# <div style="color:white;display:fill;border-radius:5px;background-color:#75B7BF;letter-spacing:0.1px;overflow:hidden"><p style="padding:20px;color:white;overflow:hidden;margin:0;font-size:100%;text-align:center">SETUP</p></div>

In [None]:
!git clone https://github.com/shreyas-bk/U-2-Net
    
import sys
sys.path.append('./U-2-Net')

# <div style="color:white;display:fill;border-radius:5px;background-color:#75B7BF;letter-spacing:0.1px;overflow:hidden"><p style="padding:20px;color:white;overflow:hidden;margin:0;font-size:100%;text-align:center">IMPORT</p></div>

In [None]:
import os
import cv2
import matplotlib.pyplot as plt
import numpy as np
import pandas as pd
import torch
import json
from datetime import datetime

from data_loader import RescaleT
from data_loader import ToTensor
from data_loader import ToTensorLab
from data_loader import SalObjDataset
from model import U2NET 
from model import U2NETP 

from IPython.display import display
from PIL import Image as Img

from torchvision import transforms
from torch.utils.data import Dataset, DataLoader
from torch.autograd import Variable

# <div style="color:white;display:fill;border-radius:5px;background-color:#75B7BF;letter-spacing:0.1px;overflow:hidden"><p style="padding:20px;color:white;overflow:hidden;margin:0;font-size:100%;text-align:center">CONFIGURATION</p></div>

In [None]:
class CFG:
    # U2-Net
    THRESHOLD=0.5
    UNET2_SMALL = False

# <div style="color:white;display:fill;border-radius:5px;background-color:#75B7BF;letter-spacing:0.1px;overflow:hidden"><p style="padding:20px;color:white;overflow:hidden;margin:0;font-size:100%;text-align:center">HELPING FUNCTIONS</p></div>

In [None]:
# SOD- U2 Net prediction
################################
def normPRED(d):
    ma = torch.max(d)
    mi = torch.min(d)
    dn = (d-mi)/(ma-mi)
    return dn


def pred_unet(model, imgs):
    
    test_salobj_dataset = SalObjDataset(img_name_list = imgs, lbl_name_list = [], transform = transforms.Compose([RescaleT(320),ToTensorLab(flag=0)]))
    test_salobj_dataloader = DataLoader(test_salobj_dataset, batch_size=1, shuffle=False, num_workers = 1)
    
    for i_test, data_test in enumerate(test_salobj_dataloader):
        
        inputs_test = data_test['image']
        inputs_test = inputs_test.type(torch.FloatTensor)

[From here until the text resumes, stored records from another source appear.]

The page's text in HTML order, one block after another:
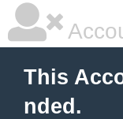
This
nded.
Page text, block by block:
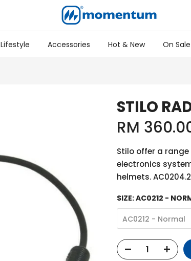
Lifestyle Accessories Hot & New On Sale
STILO
RM
Stilo offer a
electronics
helmets.
SIZE:AC0212 -
AC0212 - Normal
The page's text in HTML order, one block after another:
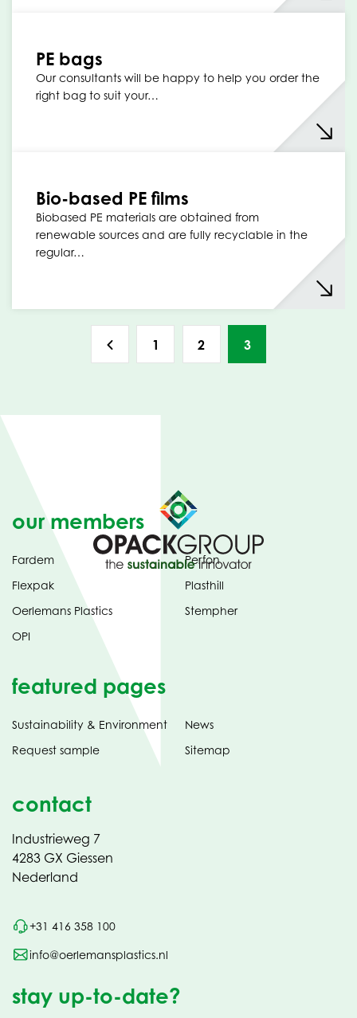
PE bags
Our consultants will be happy to help you order the
right bag to suit your…
Bio-based PE films
Biobased PE materials are obtained from
renewable sources and are fully recyclable in the
regular…
1 2 3
our members
Fardem
Flexpak
Oerlemans Plastics
OPI
Perfon
Plasthill
Stempher
featured pages
Sustainability & Environment
Request sample
News
Sitemap
contact
Industrieweg 7
4283 GX Giessen
Nederland
+31 416 358 100
info@oerlemansplastics.nl
stay up-to-date?
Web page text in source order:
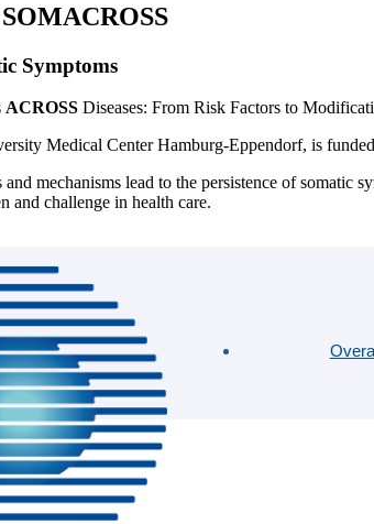
Symptoms
ACROSS Diseases: From Risk Factors to
Medical Center Hamburg-Eppendorf, is
mechanisms lead to the persistence of somatic
and challenge in health care.
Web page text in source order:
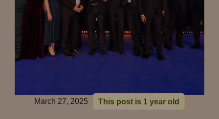
March 27, 2025 This post is 1 year old
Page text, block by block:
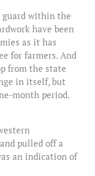
guard within the
have been
as it has
for farmers. And
from the state
in itself, but
month period.
pulled off a
an indication of
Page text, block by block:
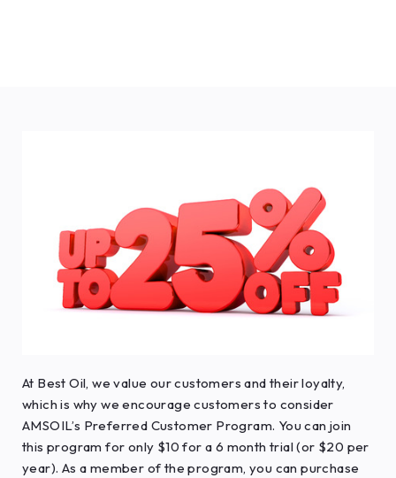
At Best Oil, we value our customers and their loyalty,
which is why we encourage customers to consider
AMSOIL’s Preferred Customer Program. You can join
this program for only $10 for a 6 month trial (or $20 per
year). As a member of the program, you can purchase
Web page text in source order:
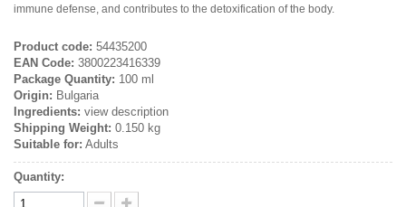
immune defense, and contributes to the detoxification of the body.
Product code: 54435200
EAN Code: 3800223416339
Package Quantity: 100 ml
Origin: Bulgaria
Ingredients: view description
Shipping Weight: 0.150 kg
Suitable for: Adults
Quantity:
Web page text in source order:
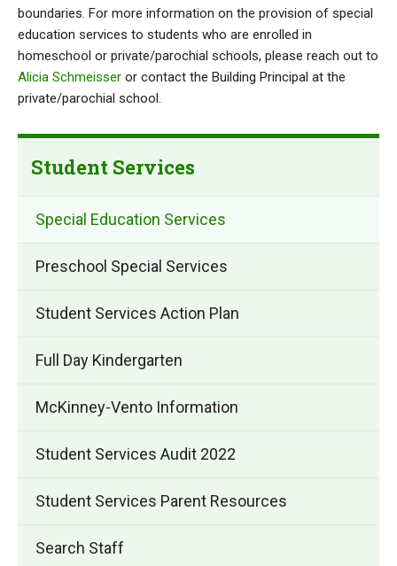
boundaries. For more information on the provision of special
education services to students who are enrolled in
homeschool or private/parochial schools, please reach out to
Alicia Schmeisser or contact the Building Principal at the
private/parochial school.
Student Services
Special Education Services
Preschool Special Services
Student Services Action Plan
Full Day Kindergarten
McKinney-Vento Information
Student Services Audit 2022
Student Services Parent Resources
Search Staff
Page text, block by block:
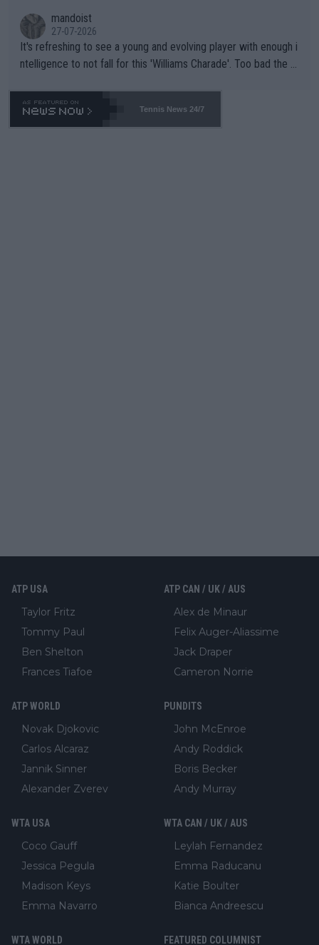
mandoist
27-07-2026
It's refreshing to see a young and evolving player with enough i
ntelligence to not fall for this 'Williams Charade'. Too bad the W
469 and put a stop to it. WTA has Qualifiers for a reason!!
Tennis News 24/7
ATP USA
Taylor Fritz
Tommy Paul
Ben Shelton
Frances Tiafoe
ATP CAN / UK / AUS
Alex de Minaur
Felix Auger-Aliassime
Jack Draper
Cameron Norrie
ATP WORLD
Novak Djokovic
Carlos Alcaraz
Jannik Sinner
Alexander Zverev
PUNDITS
John McEnroe
Andy Roddick
Boris Becker
Andy Murray
WTA USA
Coco Gauff
Jessica Pegula
Madison Keys
Emma Navarro
WTA CAN / UK / AUS
Leylah Fernandez
Emma Raducanu
Katie Boulter
Bianca Andreescu
WTA WORLD FEATURED COLUMNIST

        if torch.cuda.is_available():
            inputs_test = Variable(inputs_test.cuda())
        else:
            inputs_test = Variable(inputs_test)

        d1, d2, d3, d4, d5, d6, d7 = net(inputs_test)

        predict = d5[:,0,:,:]
        predict = normPRED(predict)
        
        del d1, d2, d3, d4, d5, d6, d7

        predict = predict.squeeze()
        predict_np = predict.cpu().data.numpy()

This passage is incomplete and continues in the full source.